Thomas
Jefferson wrote, “I hope we shall crush in its birth the aristocracy of our
monied corporations which dare already to challenge our government to a trial
by strength, and bid defiance to the laws of our country.”
Sadly,
we have not followed Jefferson’s advice. The consequence is that corporations
have increasingly come to dominate our national sense of direction, so much so
that the United States now leans strongly toward corporate oligarchy as a form
of governance. Is “we the people” becoming “we the corporation”?
In this election year we are seeing the effects of corporate
“personhood,” as it is called, particularly in the arena of campaign finance.
Much of the current presidential contest revolves around money, and not just Mitt
Romney’s personal fortune and where he keeps it. It has become, to the disgust
of many across the political spectrum, a tenet of the current conservative
contenders that votes can be bought and lies passed off as truth if enough
money is thrown into the mix. In the party of the wealthy, who has the money? Corporations, of course.
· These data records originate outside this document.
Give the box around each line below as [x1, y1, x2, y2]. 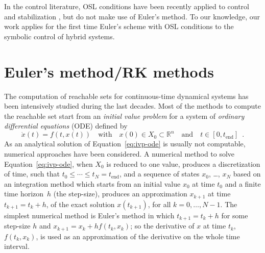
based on [233, 168, 261, 179]
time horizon [4, 188, 44, 199]
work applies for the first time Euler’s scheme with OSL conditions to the [4, 21, 234, 32]
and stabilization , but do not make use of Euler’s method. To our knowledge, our [4, 11, 260, 21]
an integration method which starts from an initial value [4, 178, 181, 189]
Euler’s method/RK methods [4, 61, 214, 82]
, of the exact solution [46, 198, 115, 209]
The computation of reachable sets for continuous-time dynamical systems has [4, 90, 249, 101]

Two Supreme Court cases dominate. In Buckley v. Valeo (1976) the Court held that political spending is
protected by the right to free speech in the First Amendment. Then, crushing
Jefferson’s hope, in Citizens United v.
Federal Election Commission (2010) the Court held that corporations have a
right to free speech under the First Amendment, just as though they were
individuals. The latter decision opened the floodgates for corporate spending
to promote the interests of monied elites—wealthy corporate entities—over those
of individuals.
Democracy invests faith in the people to govern. The United
States was founded on the democratic principle that all citizens have an equal say in the decisions that affect their
lives. This principle has yet to be fully achieved. But progress has been made
incrementally over the past two-plus centuries, granting equal civic personhood
through freedom and enfranchisement of various segments of the demos, such as
African Americans and women.
In this
progressive realization of our democratic principle, however, the granting of corporate
personhood has been a misstep. When the powers of governance come to be held by
a small number of people, an elite of any sort (the military, royalty, etc.),
which is the danger of corporate personhood, then we trade democracy for
oligarchy. For Aristotle, oligarchy
was synonymous with the rich.
Most of us—the
99% much referred to this year—are not rich and are being disenfranchised, our
individual personhood diminished, as wealthy corporations become an ascendant
aristocracy. Whether the American “experiment” can survive will depend on
whether we the people can revive the power of the demos in our democracy.